The code property graph is a data structure designed to mine large codebases for instances of programming patterns. These patterns are formulated in a domain-specific language (DSL) based on Scala. It serves as a single intermediate program representation across all languages supported by Joern and its commercial brother Ocular.
Property graphs are a generic abstraction supported by many contemporary graph databases such as Neo4j, OrientDB, and JanusGraph. In fact, older versions of Joern made use of general purpose graph databases as a storage backend and the graph query language Gremlin. As the limitations of this approach became more apparent over the years, we replaced both the storage backend and query language with our own graph database OverflowDB.
Qwiet AI (formerly ShiftLeft) has open-sourced the implementation of the code property graph and its specification.
Building Blocks of Code Property Graphs #
Code property graphs are graphs, and more specifically property graphs. A property graph is composed of the following building blocks:
Nodes and their types. Nodes represent program constructs. This includes low-level language constructs such as methods, variables, and control structures, but also higher level constructs such as HTTP endpoints or findings. Each node has a type. The type indicates the type of program construct represented by the node, e.g., a node with the type
METHOD
represents a method while a node with typeLOCAL
represents the declaration of a local variable.Labeled directed edges. Relations between program constructs are represented via edges between their corresponding nodes. For example, to express that a method contains a local variable, we can create an edge with the label
CONTAINS
from the method’s node to the local’s node. By using labeled edges, we can represent multiple types of relations in the same graph. Moreover, edges are directed to express, e.g., that the method contains the local but not the other way around. Multiple edges may exist between the same two nodes.Key-Value Pairs. Nodes carry key-value pairs (attributes), where the valid keys depend on the node type. For example, a method has at least a name and a signature while a local declaration has at least the name and the type of the declared variable.
In summary, code property graphs are directed, edge-labeled, attributed multigraphs, and we insist that each node carries at least one attribute that indicates its type.
A Look into the Rear-View Mirror
The Code Property Graph was first introduced in the paper Modeling and Discovering Vulnerabilities with Code Property Graphs in the context of vulnerability discovery for C system code and the Linux kernel in particular. The core ideas outlined in this early work are the following:
Different classic program representations are merged into a property graph into a single data structure that holds information about the program’s syntax, control- and intra-procedural data-flow.

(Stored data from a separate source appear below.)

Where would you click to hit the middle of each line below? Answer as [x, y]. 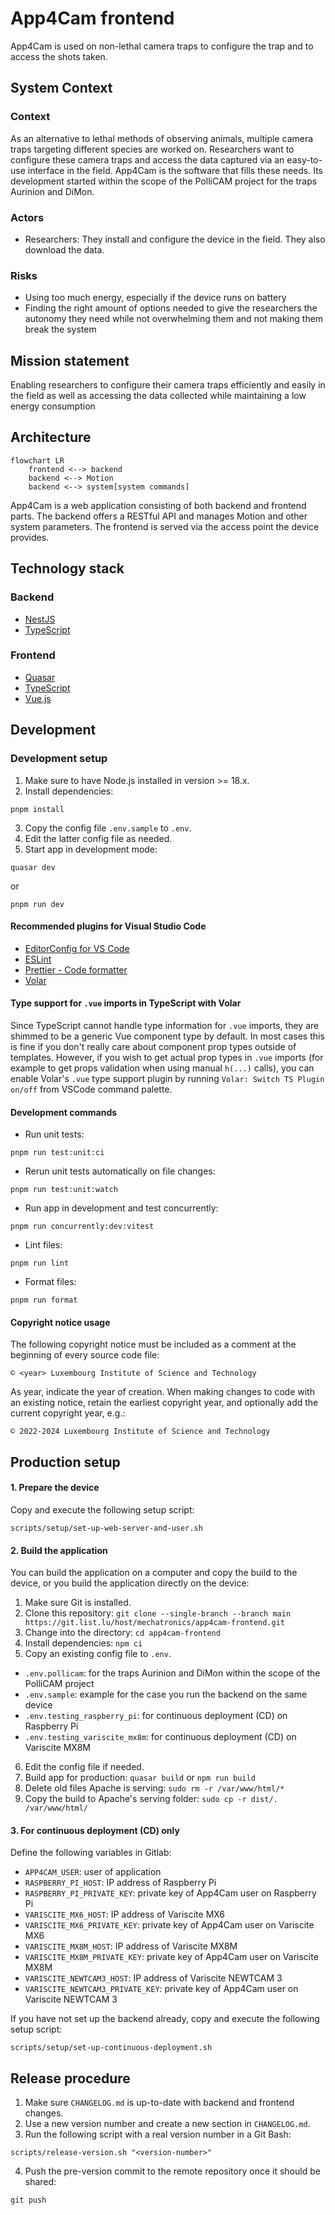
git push [28, 2200]
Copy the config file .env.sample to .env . [108, 828]
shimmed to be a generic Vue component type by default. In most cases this [167, 1036]
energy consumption [53, 406]
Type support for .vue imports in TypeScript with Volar [126, 1003]
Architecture [51, 437]
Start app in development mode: [91, 849]
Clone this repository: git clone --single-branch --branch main [158, 1613]
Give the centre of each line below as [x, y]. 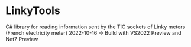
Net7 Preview [22, 39]
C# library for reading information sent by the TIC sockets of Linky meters [96, 27]
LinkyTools [33, 11]
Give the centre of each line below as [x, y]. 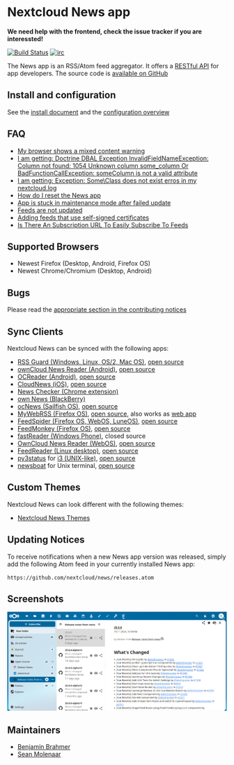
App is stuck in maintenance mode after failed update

The property graph is stored in a graph database and made accessible via a domain specific language (DSL) for the identification of programming patterns - based on a DSL for graph traversals.
The query language allows to seamlessly transition between the original code representations, making it possible to combine aspects of the code from different views these representations offer in a single query.
From 2014-2016, research followed on (a) extending the concept for interprocedural analysis, (b) using the graph as a basis for learning typical data-flow patterns in a program, (c) the effects of introducing further classic program representations such as dominator trees, (d) and the applicability of the approach for dynamically-typed languages such as PHP.
From 2017 onwards, the code property graph served as the technological foundation for the static analysis solutions developed at ShiftLeft Inc. The representation has since undergone heavy extensions and transformations. At the statement and expression level, it has matured into a generic container format which allows for hosting of graphs generated by 8 different language frontends, to enable querying with the same query language across programming languages. Moreover, the concept of overlays was introduced to allow representing code on different levels of abstraction, enabling transitioning between these layers of abstraction using the query language in the same way as for the original three low-level code representations. Finally, programming models and APIs are now available for parallel graph processing at low memory footprint - a core ingredient for scaling the approach.